### Problem requirements
Repeat each entry in the listing word for word.

### Recorded information

———

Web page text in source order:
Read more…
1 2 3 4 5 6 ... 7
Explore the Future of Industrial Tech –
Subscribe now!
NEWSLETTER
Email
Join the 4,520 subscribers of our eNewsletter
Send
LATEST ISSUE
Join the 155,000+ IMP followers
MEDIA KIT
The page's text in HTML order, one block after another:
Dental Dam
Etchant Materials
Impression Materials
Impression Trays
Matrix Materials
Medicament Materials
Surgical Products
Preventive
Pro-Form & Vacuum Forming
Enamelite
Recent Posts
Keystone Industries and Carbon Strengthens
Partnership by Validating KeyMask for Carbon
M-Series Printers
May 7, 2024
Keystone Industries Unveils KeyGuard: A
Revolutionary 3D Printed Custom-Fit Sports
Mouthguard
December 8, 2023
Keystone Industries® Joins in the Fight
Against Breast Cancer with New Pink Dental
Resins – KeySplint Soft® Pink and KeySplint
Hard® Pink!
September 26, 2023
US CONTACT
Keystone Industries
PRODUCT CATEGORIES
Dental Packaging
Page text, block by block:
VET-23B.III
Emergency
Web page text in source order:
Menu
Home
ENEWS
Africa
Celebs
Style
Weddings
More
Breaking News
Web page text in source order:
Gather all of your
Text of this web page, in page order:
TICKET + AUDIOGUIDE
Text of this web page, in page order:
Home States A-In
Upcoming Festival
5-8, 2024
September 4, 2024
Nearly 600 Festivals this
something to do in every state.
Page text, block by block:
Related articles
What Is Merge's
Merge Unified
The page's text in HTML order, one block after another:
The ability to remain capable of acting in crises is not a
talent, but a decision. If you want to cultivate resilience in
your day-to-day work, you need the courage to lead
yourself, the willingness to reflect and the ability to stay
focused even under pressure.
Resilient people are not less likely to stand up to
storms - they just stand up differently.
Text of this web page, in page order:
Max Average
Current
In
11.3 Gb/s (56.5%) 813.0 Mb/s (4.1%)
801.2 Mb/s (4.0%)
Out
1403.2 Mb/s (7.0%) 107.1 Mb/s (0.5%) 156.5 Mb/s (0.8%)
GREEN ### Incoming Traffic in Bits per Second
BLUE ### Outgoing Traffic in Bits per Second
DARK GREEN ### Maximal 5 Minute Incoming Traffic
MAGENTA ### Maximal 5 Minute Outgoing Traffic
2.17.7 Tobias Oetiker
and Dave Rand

———

### Output below
Web page text in source order:
Read more…
1 2 3 4 5 6 ... 7
Explore the Future of Industrial Tech –
Subscribe now!
NEWSLETTER
Email
Join the 4,520 subscribers of our eNewsletter
Send
LATEST ISSUE
Join the 155,000+ IMP followers
MEDIA KIT
The page's text in HTML order, one block after another:
Dental Dam
Etchant Materials
Impression Materials
Impression Trays
Matrix Materials
Medicament Materials
Surgical Products
Preventive
Pro-Form & Vacuum Forming
Enamelite
Recent Posts
Keystone Industries and Carbon Strengthens
Partnership by Validating KeyMask for Carbon
M-Series Printers
May 7, 2024
Keystone Industries Unveils KeyGuard: A
Revolutionary 3D Printed Custom-Fit Sports
Mouthguard
December 8, 2023
Keystone Industries® Joins in the Fight
Against Breast Cancer with New Pink Dental
Resins – KeySplint Soft® Pink and KeySplint
Hard® Pink!
September 26, 2023
US CONTACT
Keystone Industries
PRODUCT CATEGORIES
Dental Packaging
Page text, block by block:
VET-23B.III
Emergency
Web page text in source order:
Menu
Home
ENEWS
Africa
Celebs
Style
Weddings
More
Breaking News
Web page text in source order:
Gather all of your
Text of this web page, in page order:
TICKET + AUDIOGUIDE
Text of this web page, in page order:
Home States A-In
Upcoming Festival
5-8, 2024
September 4, 2024
Nearly 600 Festivals this
something to do in every state.
Page text, block by block:
Related articles
What Is Merge's
Merge Unified
The page's text in HTML order, one block after another:
The ability to remain capable of acting in crises is not a
talent, but a decision. If you want to cultivate resilience in
your day-to-day work, you need the courage to lead
yourself, the willingness to reflect and the ability to stay
focused even under pressure.
Resilient people are not less likely to stand up to
storms - they just stand up differently.
Text of this web page, in page order:
Max Average
Current
In
11.3 Gb/s (56.5%) 813.0 Mb/s (4.1%)
801.2 Mb/s (4.0%)
Out
1403.2 Mb/s (7.0%) 107.1 Mb/s (0.5%) 156.5 Mb/s (0.8%)
GREEN ### Incoming Traffic in Bits per Second
BLUE ### Outgoing Traffic in Bits per Second
DARK GREEN ### Maximal 5 Minute Incoming Traffic
MAGENTA ### Maximal 5 Minute Outgoing Traffic
2.17.7 Tobias Oetiker
and Dave Rand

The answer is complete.